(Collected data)
* * * * * * * * *

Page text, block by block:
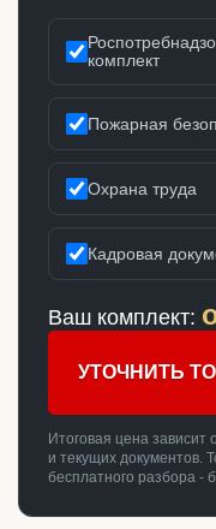
комплект
Пожарная
Охрана труда
Кадровая
Ваш комплект:
УТОЧНИТЬ
Итоговая цена
и текущих документов.
бесплатного разбора -
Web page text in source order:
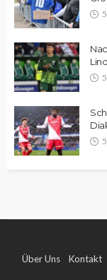
Über Uns Kontakt
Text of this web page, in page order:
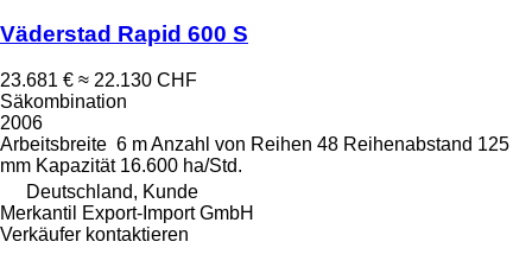
Väderstad Rapid 600 S
23.681 € ≈ 22.130 CHF
Säkombination
2006
Arbeitsbreite 6 mAnzahl von Reihen 48 Reihenabstand 125
mm Kapazität 16.600 ha/Std.
Deutschland, Kunde
Merkantil Export-Import GmbH
Verkäufer kontaktieren
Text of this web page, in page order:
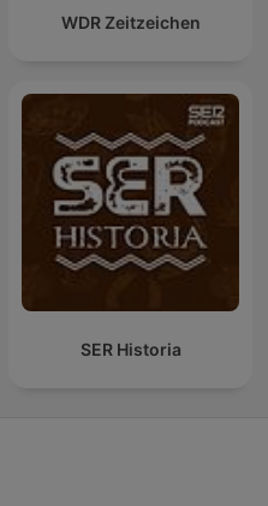
WDR Zeitzeichen
SER Historia
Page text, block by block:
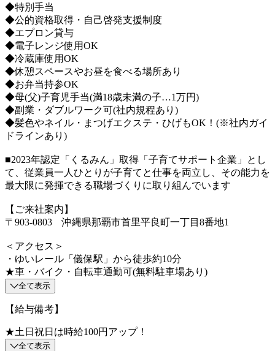
◆特別手当
◆公的資格取得・自己啓発支援制度
◆エプロン貸与
◆電子レンジ使用OK
◆冷蔵庫使用OK
◆休憩スペースやお昼を食べる場所あり
◆お弁当持参OK
◆母(父)子育児手当(満18歳未満の子…1万円)
◆副業・ダブルワーク可(社内規程あり)
◆髪色やネイル・まつげエクステ・ひげもOK！(※社内ガイ
ドラインあり)
■2023年認定「くるみん」取得「子育てサポート企業」とし
て、従業員一人ひとりが子育てと仕事を両立し、その能力を
最大限に発揮できる職場づくりに取り組んでいます
【ご来社案内】
〒903-0803 沖縄県那覇市首里平良町一丁目8番地1
＜アクセス＞
・ゆいレール「儀保駅」から徒歩約10分
★車・バイク・自転車通勤可(無料駐車場あり)
全て表示
【給与備考】
★土日祝日は時給100円アップ！
全て表示
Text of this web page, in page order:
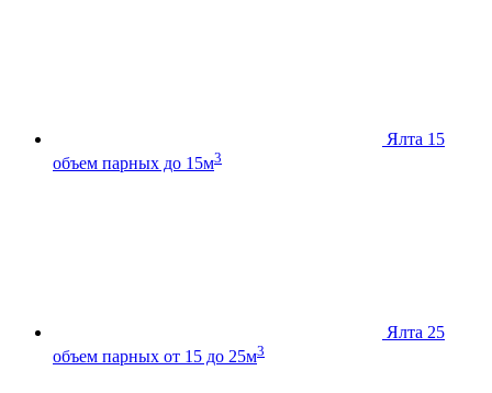
Ялта 15
объем парных до 15м3
Ялта 25
объем парных от 15 до 25м3
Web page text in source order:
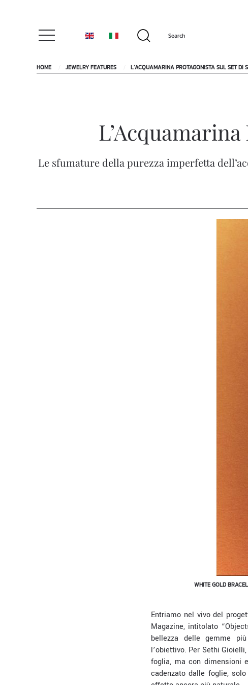
HOME JEWELRY FEATURES L’ACQUAMARINA PROTAGONISTA SUL SET DI
Le sfumature della purezza imperfetta
WHITE GOLD
Entriamo nel vivo del
Magazine, intitolato
bellezza delle gemme
l’obiettivo. Per Sethi
foglia, ma con dimensioni
cadenzato dalle foglie,
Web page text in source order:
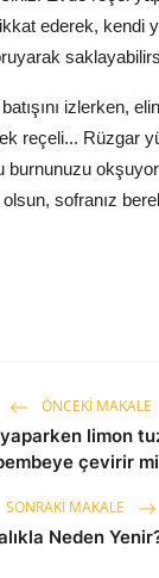
ederek, kendi
izlerken,
reçeli... Rüzgar
burnunuzu
sofranız
ÖNCEKI MAKALE
limon
çevirir
SONRAKI MAKALE
Neden
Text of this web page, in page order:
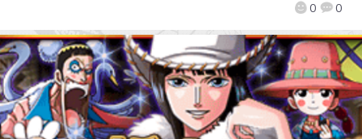
0 0
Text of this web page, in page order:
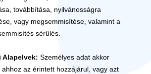
továbbítása, nyilvánosságra
vagy megsemmisítése, valamint a
sérülés.
Alapelvek: Személyes adat akkor
ahhoz az érintett hozzájárul, vagy azt
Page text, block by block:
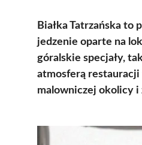
Białka Tatrzańska
jedzenie oparte na
góralskie specjały,
atmosferą
malowniczej okolicy i
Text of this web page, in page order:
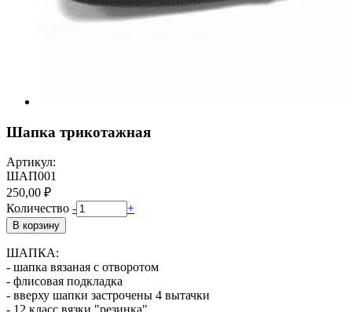
Шапка трикотажная
Артикул:
ШАП001
250,00 ₽
Количество - +
В корзину
ШАПКА:
- шапка вязаная с отворотом
- флисовая подкладка
- вверху шапки застрочены 4 вытачки
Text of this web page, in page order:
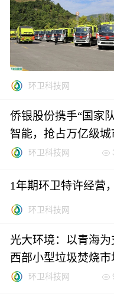
环卫科技网
侨银股份携手“国家
智能，抢占万亿级城
化“制空权”
环卫科技网
1年期环卫特许经营
环卫科技网
光大环境：以青海
西部小型垃圾焚烧市
环卫科技网
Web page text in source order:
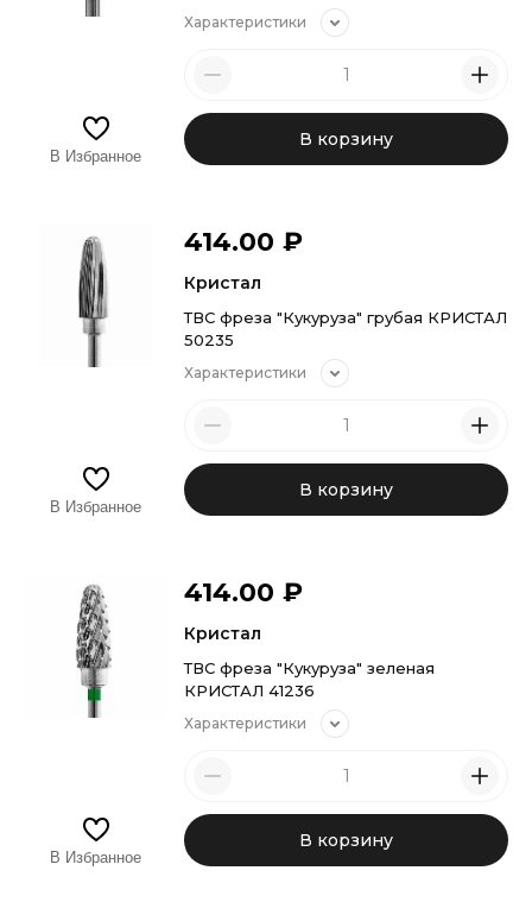
Характеристики
В корзину
В Избранное
414.00 ₽
Кристал
ТВС фреза "Кукуруза" грубая КРИСТАЛ
50235
Характеристики
В корзину
В Избранное
414.00 ₽
Кристал
ТВС фреза "Кукуруза" зеленая
КРИСТАЛ 41236
Характеристики
В корзину
В Избранное
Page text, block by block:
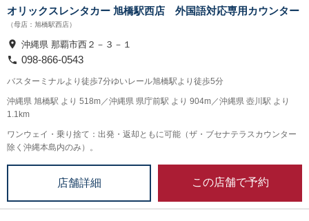
オリックスレンタカー 旭橋駅西店 外国語対応専用カウンター
（母店：旭橋駅西店）
沖縄県 那覇市西２－３－１
098-866-0543
バスターミナルより徒歩7分ゆいレール旭橋駅より徒歩5分
沖縄県 旭橋駅 より 518m／沖縄県 県庁前駅 より 904m／沖縄県 壺川駅 より
1.1km
ワンウェイ・乗り捨て：出発・返却ともに可能（ザ・ブセナテラスカウンター
除く沖縄本島内のみ）。
店舗詳細 この店舗で予約
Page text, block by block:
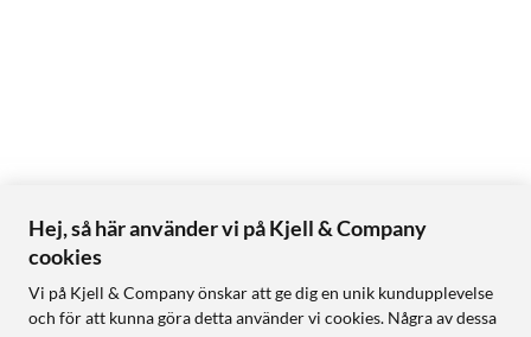
Hej, så här använder vi på Kjell & Company
cookies
Vi på Kjell & Company önskar att ge dig en unik kundupplevelse
och för att kunna göra detta använder vi cookies. Några av dessa
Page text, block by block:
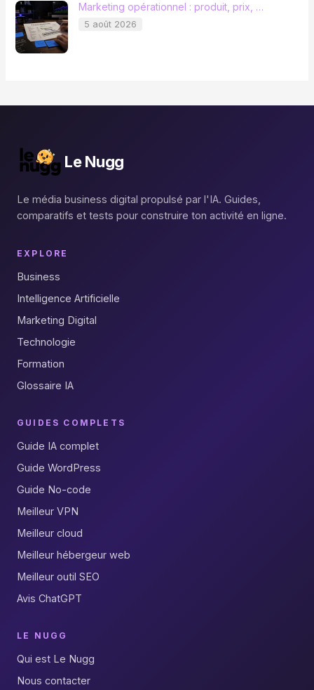
Marketing opérationnel : produit, prix, …
5 août 2026
Le Nugg
Le média business digital propulsé par l'IA. Guides,
comparatifs et tests pour construire ton activité en ligne.
EXPLORE
Business
Intelligence Artificielle
Marketing Digital
Technologie
Formation
Glossaire IA
GUIDES COMPLETS
Guide IA complet
Guide WordPress
Guide No-code
Meilleur VPN
Meilleur cloud
Meilleur hébergeur web
Meilleur outil SEO
Avis ChatGPT
LE NUGG
Qui est Le Nugg
Nous contacter

* * * * * * * * *

**Aim of the exercise:**
Do not include images; quote all of the entries above exactly.

**Answer to this problem:**
Page text, block by block:
комплект
Пожарная
Охрана труда
Кадровая
Ваш комплект:
УТОЧНИТЬ
Итоговая цена
и текущих документов.
бесплатного разбора -
Web page text in source order:
Über Uns Kontakt
Text of this web page, in page order:
Väderstad Rapid 600 S
23.681 € ≈ 22.130 CHF
Säkombination
2006
Arbeitsbreite 6 mAnzahl von Reihen 48 Reihenabstand 125
mm Kapazität 16.600 ha/Std.
Deutschland, Kunde
Merkantil Export-Import GmbH
Verkäufer kontaktieren
Text of this web page, in page order:
WDR Zeitzeichen
SER Historia
Page text, block by block:
◆特別手当
◆公的資格取得・自己啓発支援制度
◆エプロン貸与
◆電子レンジ使用OK
◆冷蔵庫使用OK
◆休憩スペースやお昼を食べる場所あり
◆お弁当持参OK
◆母(父)子育児手当(満18歳未満の子…1万円)
◆副業・ダブルワーク可(社内規程あり)
◆髪色やネイル・まつげエクステ・ひげもOK！(※社内ガイ
ドラインあり)
■2023年認定「くるみん」取得「子育てサポート企業」とし
て、従業員一人ひとりが子育てと仕事を両立し、その能力を
最大限に発揮できる職場づくりに取り組んでいます
【ご来社案内】
〒903-0803 沖縄県那覇市首里平良町一丁目8番地1
＜アクセス＞
・ゆいレール「儀保駅」から徒歩約10分
★車・バイク・自転車通勤可(無料駐車場あり)
全て表示
【給与備考】
★土日祝日は時給100円アップ！
全て表示
Text of this web page, in page order:
Ялта 15
объем парных до 15м3
Ялта 25
объем парных от 15 до 25м3
Web page text in source order:
HOME JEWELRY FEATURES L’ACQUAMARINA PROTAGONISTA SUL SET DI
Le sfumature della purezza imperfetta
WHITE GOLD
Entriamo nel vivo del
Magazine, intitolato
bellezza delle gemme
l’obiettivo. Per Sethi
foglia, ma con dimensioni
cadenzato dalle foglie,
Web page text in source order:
ederek, kendi
izlerken,
reçeli... Rüzgar
burnunuzu
sofranız
ÖNCEKI MAKALE
limon
çevirir
SONRAKI MAKALE
Neden
Text of this web page, in page order:
0 0
Text of this web page, in page order:
továbbítása, nyilvánosságra
vagy megsemmisítése, valamint a
sérülés.
Alapelvek: Személyes adat akkor
ahhoz az érintett hozzájárul, vagy azt
Page text, block by block:
Białka Tatrzańska
jedzenie oparte na
góralskie specjały,
atmosferą
malowniczej okolicy i
Text of this web page, in page order:
Шапка трикотажная
Артикул:
ШАП001
250,00 ₽
Количество - +
В корзину
ШАПКА:
- шапка вязаная с отворотом
- флисовая подкладка
- вверху шапки застрочены 4 вытачки
Text of this web page, in page order:
环卫科技网
侨银股份携手“国家
智能，抢占万亿级城
化“制空权”
环卫科技网
1年期环卫特许经营
环卫科技网
光大环境：以青海
西部小型垃圾焚烧市
环卫科技网
Web page text in source order:
Характеристики
В корзину
В Избранное
414.00 ₽
Кристал
ТВС фреза "Кукуруза" грубая КРИСТАЛ
50235
Характеристики
В корзину
В Избранное
414.00 ₽
Кристал
ТВС фреза "Кукуруза" зеленая
КРИСТАЛ 41236
Характеристики
В корзину
В Избранное
Page text, block by block:
オリックスレンタカー 旭橋駅西店 外国語対応専用カウンター
（母店：旭橋駅西店）
沖縄県 那覇市西２－３－１
098-866-0543
バスターミナルより徒歩7分ゆいレール旭橋駅より徒歩5分
沖縄県 旭橋駅 より 518m／沖縄県 県庁前駅 より 904m／沖縄県 壺川駅 より
1.1km
ワンウェイ・乗り捨て：出発・返却ともに可能（ザ・ブセナテラスカウンター
除く沖縄本島内のみ）。
店舗詳細 この店舗で予約
Page text, block by block:
Hej, så här använder vi på Kjell & Company
cookies
Vi på Kjell & Company önskar att ge dig en unik kundupplevelse
och för att kunna göra detta använder vi cookies. Några av dessa
Page text, block by block:
Marketing opérationnel : produit, prix, …
5 août 2026
Le Nugg
Le média business digital propulsé par l'IA. Guides,
comparatifs et tests pour construire ton activité en ligne.
EXPLORE
Business
Intelligence Artificielle
Marketing Digital
Technologie
Formation
Glossaire IA
GUIDES COMPLETS
Guide IA complet
Guide WordPress
Guide No-code
Meilleur VPN
Meilleur cloud
Meilleur hébergeur web
Meilleur outil SEO
Avis ChatGPT
LE NUGG
Qui est Le Nugg
Nous contacter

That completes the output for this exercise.